# How long to marinate jerky? Other questions?



## whitetaco02

My dad just got a new dehydrator from bass pro with 7 trays and wants me to start making a pile of deer jerky.

How long do you all usually marinate the meat?  i usually do it for around 6 hours.

Also, how had is it to make the beef sticks?  Like the slim jim type?  Any steps on this?

I can do the other stuff but the beef sticks are new to me.  I could also use some recipes for this too.

Thanks!


----------



## EMC-GUN

Overnight. Sometimes longer. Yummy!!!!!!!


----------



## BBQBOSS

i let mine marinate between 12-24 hours.  as far as the beef sticks, i bought one of those jerky cannons from cabelas that has all the attachments.  i havent tried it out yet but i bet it works just fine.

ok here is the link and im officially ticked off now...  i just got mine a few weeks ago for $50 and now its $30!!!  They ripped me off!!!

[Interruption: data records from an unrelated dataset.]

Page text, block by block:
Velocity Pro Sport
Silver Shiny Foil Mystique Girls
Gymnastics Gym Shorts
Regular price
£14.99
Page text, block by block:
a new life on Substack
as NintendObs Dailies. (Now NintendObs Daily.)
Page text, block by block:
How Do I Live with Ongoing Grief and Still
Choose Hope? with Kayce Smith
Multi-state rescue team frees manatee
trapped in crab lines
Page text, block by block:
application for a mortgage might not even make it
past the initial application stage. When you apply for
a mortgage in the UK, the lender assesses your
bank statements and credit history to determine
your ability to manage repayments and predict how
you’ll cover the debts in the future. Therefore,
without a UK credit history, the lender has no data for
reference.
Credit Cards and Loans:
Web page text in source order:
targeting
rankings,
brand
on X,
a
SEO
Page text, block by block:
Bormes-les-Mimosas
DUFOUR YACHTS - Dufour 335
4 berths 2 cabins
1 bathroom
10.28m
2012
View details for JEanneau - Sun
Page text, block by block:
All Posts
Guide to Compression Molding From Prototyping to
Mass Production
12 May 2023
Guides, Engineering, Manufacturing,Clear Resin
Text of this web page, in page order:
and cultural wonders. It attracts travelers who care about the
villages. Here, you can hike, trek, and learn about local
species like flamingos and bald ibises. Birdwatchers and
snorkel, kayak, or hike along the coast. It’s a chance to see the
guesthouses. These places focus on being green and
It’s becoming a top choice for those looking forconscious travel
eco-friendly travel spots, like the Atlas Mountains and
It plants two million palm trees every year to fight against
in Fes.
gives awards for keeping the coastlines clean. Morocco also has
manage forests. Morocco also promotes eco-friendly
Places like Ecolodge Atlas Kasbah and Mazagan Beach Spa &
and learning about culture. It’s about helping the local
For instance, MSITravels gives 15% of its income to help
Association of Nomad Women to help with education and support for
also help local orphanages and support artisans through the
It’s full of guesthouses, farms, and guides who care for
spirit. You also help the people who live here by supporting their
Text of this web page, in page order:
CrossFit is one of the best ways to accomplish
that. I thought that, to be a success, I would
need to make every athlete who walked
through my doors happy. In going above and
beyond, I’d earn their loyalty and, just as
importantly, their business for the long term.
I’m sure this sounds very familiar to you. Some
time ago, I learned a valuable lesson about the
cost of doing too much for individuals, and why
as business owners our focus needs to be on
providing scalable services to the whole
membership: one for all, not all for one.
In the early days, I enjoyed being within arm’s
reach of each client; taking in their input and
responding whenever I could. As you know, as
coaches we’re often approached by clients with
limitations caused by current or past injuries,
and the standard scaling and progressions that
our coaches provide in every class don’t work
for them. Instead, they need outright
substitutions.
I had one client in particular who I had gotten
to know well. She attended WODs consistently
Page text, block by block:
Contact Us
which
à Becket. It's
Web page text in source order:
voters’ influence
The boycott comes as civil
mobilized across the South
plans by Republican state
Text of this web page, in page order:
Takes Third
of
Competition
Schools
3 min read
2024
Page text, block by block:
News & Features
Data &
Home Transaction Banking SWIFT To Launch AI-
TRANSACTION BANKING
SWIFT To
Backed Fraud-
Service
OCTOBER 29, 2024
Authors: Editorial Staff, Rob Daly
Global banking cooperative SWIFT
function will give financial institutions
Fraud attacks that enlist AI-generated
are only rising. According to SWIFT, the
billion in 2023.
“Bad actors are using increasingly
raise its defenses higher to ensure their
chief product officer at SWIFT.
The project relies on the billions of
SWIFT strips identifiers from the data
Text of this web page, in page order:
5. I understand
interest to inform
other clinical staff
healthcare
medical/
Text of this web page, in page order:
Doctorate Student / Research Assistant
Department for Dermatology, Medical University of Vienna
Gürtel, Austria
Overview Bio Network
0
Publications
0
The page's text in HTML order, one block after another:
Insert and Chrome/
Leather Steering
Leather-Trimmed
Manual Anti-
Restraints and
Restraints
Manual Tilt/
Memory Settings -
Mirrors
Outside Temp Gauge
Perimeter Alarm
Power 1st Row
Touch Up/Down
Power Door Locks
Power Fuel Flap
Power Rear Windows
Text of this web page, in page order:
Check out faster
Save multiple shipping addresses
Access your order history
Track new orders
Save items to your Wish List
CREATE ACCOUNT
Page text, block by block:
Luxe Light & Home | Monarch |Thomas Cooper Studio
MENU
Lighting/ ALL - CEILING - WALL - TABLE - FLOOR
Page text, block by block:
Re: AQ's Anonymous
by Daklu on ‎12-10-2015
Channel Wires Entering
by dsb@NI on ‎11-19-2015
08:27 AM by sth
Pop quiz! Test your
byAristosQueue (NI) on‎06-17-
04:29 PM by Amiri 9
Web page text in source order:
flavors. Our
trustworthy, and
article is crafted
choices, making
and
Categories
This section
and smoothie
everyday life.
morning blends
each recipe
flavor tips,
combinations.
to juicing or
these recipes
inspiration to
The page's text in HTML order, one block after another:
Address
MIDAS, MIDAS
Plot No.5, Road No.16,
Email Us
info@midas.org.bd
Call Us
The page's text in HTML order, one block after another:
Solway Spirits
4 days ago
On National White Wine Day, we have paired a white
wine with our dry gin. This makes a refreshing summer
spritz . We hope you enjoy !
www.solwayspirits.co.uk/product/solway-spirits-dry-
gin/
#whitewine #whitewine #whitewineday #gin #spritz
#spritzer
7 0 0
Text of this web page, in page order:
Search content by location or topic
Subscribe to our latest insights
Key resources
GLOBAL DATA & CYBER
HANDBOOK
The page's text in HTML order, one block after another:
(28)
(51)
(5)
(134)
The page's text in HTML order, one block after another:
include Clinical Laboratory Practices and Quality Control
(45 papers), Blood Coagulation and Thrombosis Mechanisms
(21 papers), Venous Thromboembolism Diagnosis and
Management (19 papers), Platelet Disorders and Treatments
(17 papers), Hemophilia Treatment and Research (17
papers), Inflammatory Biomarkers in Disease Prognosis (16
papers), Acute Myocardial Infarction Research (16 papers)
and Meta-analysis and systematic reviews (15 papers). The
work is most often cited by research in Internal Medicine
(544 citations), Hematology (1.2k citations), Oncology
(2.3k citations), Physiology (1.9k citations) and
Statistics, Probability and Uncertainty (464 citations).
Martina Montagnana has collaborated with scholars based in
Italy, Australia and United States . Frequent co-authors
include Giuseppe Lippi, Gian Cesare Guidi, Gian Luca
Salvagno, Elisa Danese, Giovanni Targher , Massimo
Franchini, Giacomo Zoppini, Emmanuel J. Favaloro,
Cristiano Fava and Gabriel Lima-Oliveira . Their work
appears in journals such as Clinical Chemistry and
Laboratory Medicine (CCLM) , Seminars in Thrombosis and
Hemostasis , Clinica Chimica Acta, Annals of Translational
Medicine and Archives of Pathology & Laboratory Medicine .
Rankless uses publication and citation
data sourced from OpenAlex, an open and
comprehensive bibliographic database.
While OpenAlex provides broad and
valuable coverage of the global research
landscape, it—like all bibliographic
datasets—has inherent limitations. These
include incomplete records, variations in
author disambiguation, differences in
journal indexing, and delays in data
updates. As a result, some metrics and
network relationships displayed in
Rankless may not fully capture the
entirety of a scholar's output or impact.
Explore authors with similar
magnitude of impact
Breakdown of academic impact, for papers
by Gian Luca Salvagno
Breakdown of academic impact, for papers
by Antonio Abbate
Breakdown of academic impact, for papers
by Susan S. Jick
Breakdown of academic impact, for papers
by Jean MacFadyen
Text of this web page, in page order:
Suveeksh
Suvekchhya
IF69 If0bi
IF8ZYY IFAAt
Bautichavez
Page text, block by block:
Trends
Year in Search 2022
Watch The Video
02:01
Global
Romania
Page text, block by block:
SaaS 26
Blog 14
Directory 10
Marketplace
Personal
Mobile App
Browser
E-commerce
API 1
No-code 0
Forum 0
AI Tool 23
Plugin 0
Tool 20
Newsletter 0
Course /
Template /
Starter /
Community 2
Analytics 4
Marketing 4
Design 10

http://www.cabelas.com/cabelas/en/t...h-box.jsp.form1&Go.x=0&_dyncharset=ISO-8859-1


----------



## Jake Allen

I marinate at least 24 hours.
Then I use a R2D2 smoker and small pieces of apple wood.

.


----------



## Jayrod

I usually marinate mine from one to two days...but if you need to marinate it for a shorter length of time...what you can do to recapture the flavor, is to have a little side batch of marinate that you can brush on the strips of jerky after they have been dehydrating about an hour or so.

As for the beef strips...I don't know, I've wanted to try some in collagen casings, but can't find the casings small enough

Jayrod


----------



## jai bo

Check my post here:   TRY IT!!!

http://forum.gon.com/showthread.php?t=173745&highlight=jerky


----------



## Swede

No marinade.  Dry spices only and let cure atleast 24 hours before smoking


----------